Mark lay there, looking at her and thinking how much he loved her. Maybe she would laugh at him if he told her. She had a right to. He had nothing to offer her. But if he got over this, he would ask her to marry him whether he had anything to offer or not.
He thought how much he had changed in the last year, changed because he had to. As his father used to say, it was root hog or die. He wasn’t twenty yet, but he was a man. At least he felt like one. He wasn’t afraid any more. Not of the country or his future or anything, really.
For a long time Ruth sat there, staring at her hands, which were folded on her lap. Presently she said: “As soon as you get well enough to be moved, we’ll have you brought to our place and I’ll nurse you. You’ll get well, Mark, but you won’t if you go back to the Cross Seven. Curtis will work you to death.”
He didn’t argue with her. There was too much truth in what she had just said. Bronco had little patience with weakness of any kind, regardless of the cause of the weakness. It was all the more wonder that Bronco had ever put up with him in the first place. But that had been different. No, it wouldn’t do for him to go back to Cross Seven and stay in bed, and he couldn’t stay here.

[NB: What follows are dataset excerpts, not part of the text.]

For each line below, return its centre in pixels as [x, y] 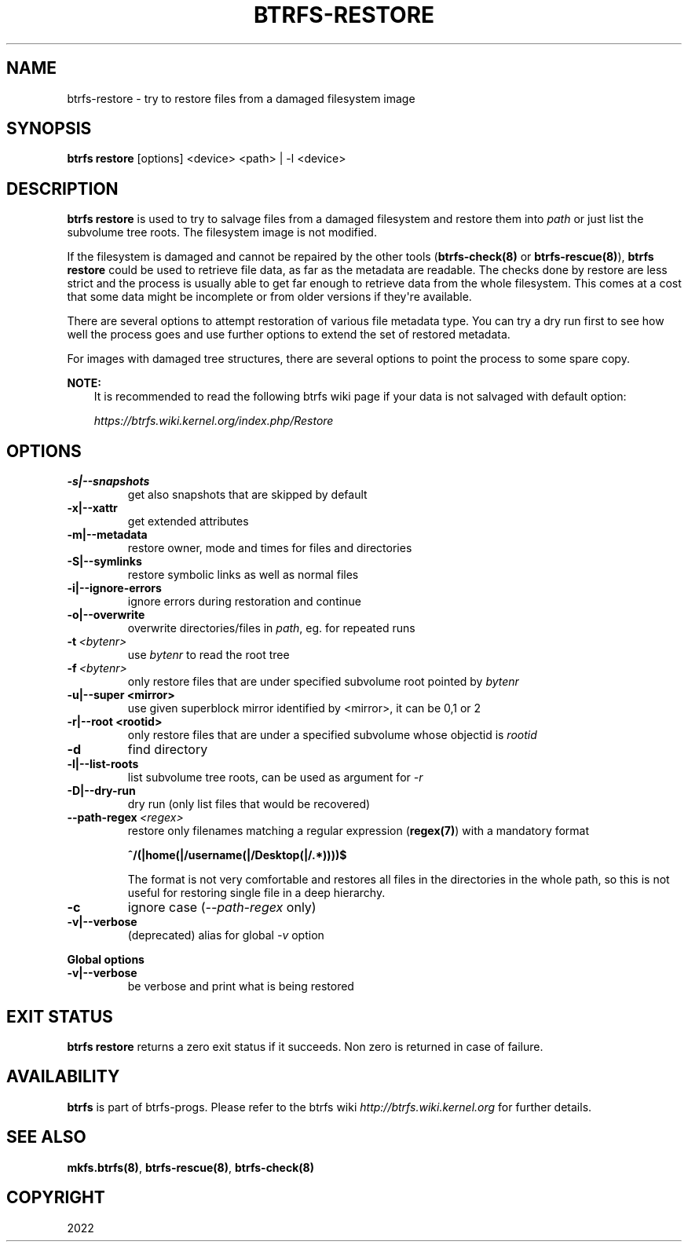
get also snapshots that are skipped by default [247, 495]
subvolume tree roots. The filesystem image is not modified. [222, 232]
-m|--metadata [107, 535]
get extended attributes [188, 522]
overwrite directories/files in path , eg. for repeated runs [271, 628]
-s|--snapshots [108, 481]
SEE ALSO [46, 1137]
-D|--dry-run [101, 791]
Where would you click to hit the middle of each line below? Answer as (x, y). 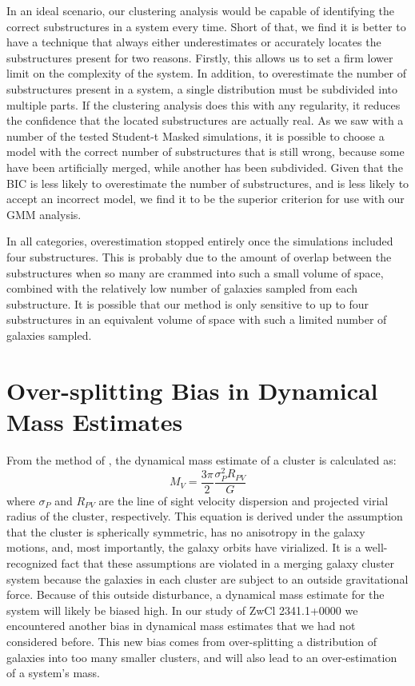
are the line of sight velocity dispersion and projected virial (243, 500)
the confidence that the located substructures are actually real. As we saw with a (205, 120)
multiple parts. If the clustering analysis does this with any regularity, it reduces (204, 104)
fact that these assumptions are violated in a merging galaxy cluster (228, 563)
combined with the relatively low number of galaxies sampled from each (182, 288)
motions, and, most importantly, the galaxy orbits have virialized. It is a (184, 547)
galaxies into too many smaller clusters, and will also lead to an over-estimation (202, 657)
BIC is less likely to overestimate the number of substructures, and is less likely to (208, 183)
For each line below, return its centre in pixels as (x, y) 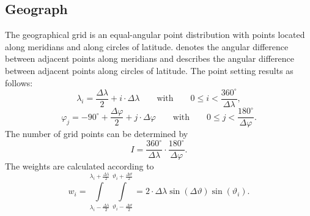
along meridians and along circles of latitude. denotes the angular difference (147, 46)
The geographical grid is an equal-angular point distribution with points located (155, 35)
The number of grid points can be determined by (97, 134)
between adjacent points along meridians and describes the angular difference (149, 58)
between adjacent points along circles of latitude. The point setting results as (149, 70)
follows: (19, 82)
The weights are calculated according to (79, 166)
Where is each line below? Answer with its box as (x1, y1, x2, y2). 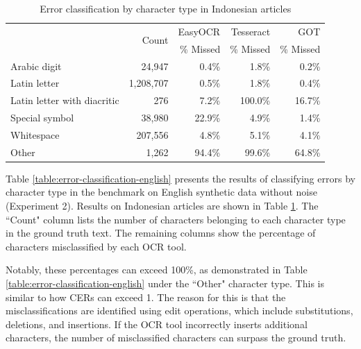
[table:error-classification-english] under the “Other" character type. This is (6, 276, 324, 290)
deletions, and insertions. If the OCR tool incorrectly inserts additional (6, 316, 308, 331)
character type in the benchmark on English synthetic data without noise (6, 185, 317, 199)
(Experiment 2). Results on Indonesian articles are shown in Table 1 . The (6, 198, 319, 213)
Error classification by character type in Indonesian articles (40, 1, 292, 15)
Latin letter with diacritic (10, 93, 119, 108)
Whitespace (10, 127, 60, 142)
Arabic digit (10, 58, 62, 73)

Finally he said: “You’re good, Ruth. Awfully good.”
She bowed her head, refusing to look at him. She said: “I’m sorry about the way I treated you yesterday. I didn’t understand. I’m not trying to excuse myself. It was just that I thought you’d come back to see us, and you never did. I guess I was kind of disappointed.”
“I wanted to come,” he said, “but it might have got your dad into trouble, him feeling the way he does about Bronco.”